Task statement: Without the pictures, reproduce the entries below exactly.
──────
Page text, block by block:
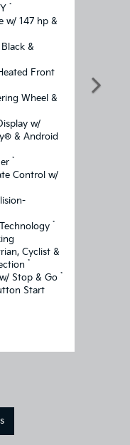
*
w/ 147 hp &
&
Front
Wheel &
w/
& Android
*
Control w/
*
Cyclist &
*
Stop & Go*
Start
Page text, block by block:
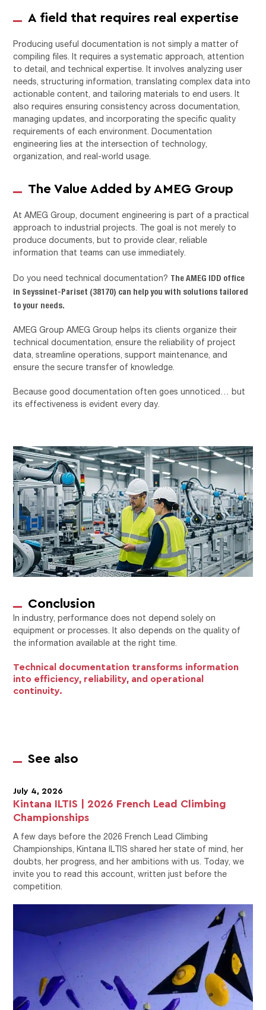
A field that requires real expertise
Producing useful documentation is not simply a matter of
compiling files. It requires a systematic approach, attention
to detail, and technical expertise. It involves analyzing user
needs, structuring information, translating complex data into
actionable content, and tailoring materials to end users. It
also requires ensuring consistency across documentation,
managing updates, and incorporating the specific quality
requirements of each environment. Documentation
engineering lies at the intersection of technology,
organization, and real-world usage.
The Value Added by AMEG Group
AtAMEG Group , document engineering is part of a practical
approach to industrial projects. The goal is not merely to
produce documents, but to provide clear, reliable
information that teams can use immediately.
Do you need technical documentation? The AMEG IDD office
in Seyssinet-Pariset (38170) can help you with solutions tailored
to your needs.
AMEG Group AMEG Group helps its clients organize their
technical documentation, ensure the reliability of project
data, streamline operations, support maintenance, and
ensure the secure transfer of knowledge.
Because good documentation often goes unnoticed… but
its effectiveness is evident every day.
Conclusion
In industry, performance does not depend solely on
equipment or processes. It also depends on the quality of
the information available at the right time.
Technical documentation transforms information
into efficiency, reliability, and operational
continuity.
See also
July 4, 2026
Kintana ILTIS | 2026 French Lead Climbing
Championships
A few days before the 2026 French Lead Climbing
Championships, Kintana ILTIS shared her state of mind, her
doubts, her progress, and her ambitions with us. Today, we
invite you to read this account, written just before the
competition.
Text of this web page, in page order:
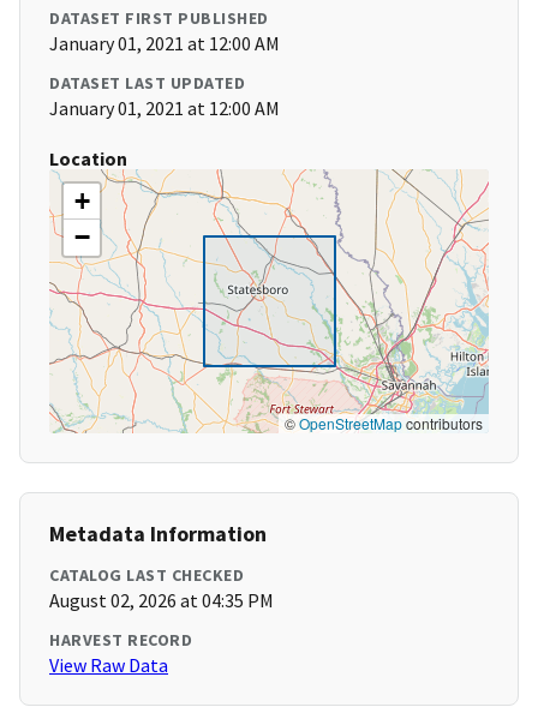
DATASET FIRST PUBLISHED
January 01, 2021 at 12:00 AM
DATASET LAST UPDATED
January 01, 2021 at 12:00 AM
Location
+
−
©OpenStreetMapcontributors
Metadata Information
CATALOG LAST CHECKED
August 02, 2026 at 04:35 PM
HARVEST RECORD
View Raw Data
──────
Answer to this exercise:
Page text, block by block:
*
w/ 147 hp &
&
Front
Wheel &
w/
& Android
*
Control w/
*
Cyclist &
*
Stop & Go*
Start
Page text, block by block:
A field that requires real expertise
Producing useful documentation is not simply a matter of
compiling files. It requires a systematic approach, attention
to detail, and technical expertise. It involves analyzing user
needs, structuring information, translating complex data into
actionable content, and tailoring materials to end users. It
also requires ensuring consistency across documentation,
managing updates, and incorporating the specific quality
requirements of each environment. Documentation
engineering lies at the intersection of technology,
organization, and real-world usage.
The Value Added by AMEG Group
AtAMEG Group , document engineering is part of a practical
approach to industrial projects. The goal is not merely to
produce documents, but to provide clear, reliable
information that teams can use immediately.
Do you need technical documentation? The AMEG IDD office
in Seyssinet-Pariset (38170) can help you with solutions tailored
to your needs.
AMEG Group AMEG Group helps its clients organize their
technical documentation, ensure the reliability of project
data, streamline operations, support maintenance, and
ensure the secure transfer of knowledge.
Because good documentation often goes unnoticed… but
its effectiveness is evident every day.
Conclusion
In industry, performance does not depend solely on
equipment or processes. It also depends on the quality of
the information available at the right time.
Technical documentation transforms information
into efficiency, reliability, and operational
continuity.
See also
July 4, 2026
Kintana ILTIS | 2026 French Lead Climbing
Championships
A few days before the 2026 French Lead Climbing
Championships, Kintana ILTIS shared her state of mind, her
doubts, her progress, and her ambitions with us. Today, we
invite you to read this account, written just before the
competition.
Text of this web page, in page order:
DATASET FIRST PUBLISHED
January 01, 2021 at 12:00 AM
DATASET LAST UPDATED
January 01, 2021 at 12:00 AM
Location
+
−
©OpenStreetMapcontributors
Metadata Information
CATALOG LAST CHECKED
August 02, 2026 at 04:35 PM
HARVEST RECORD
View Raw Data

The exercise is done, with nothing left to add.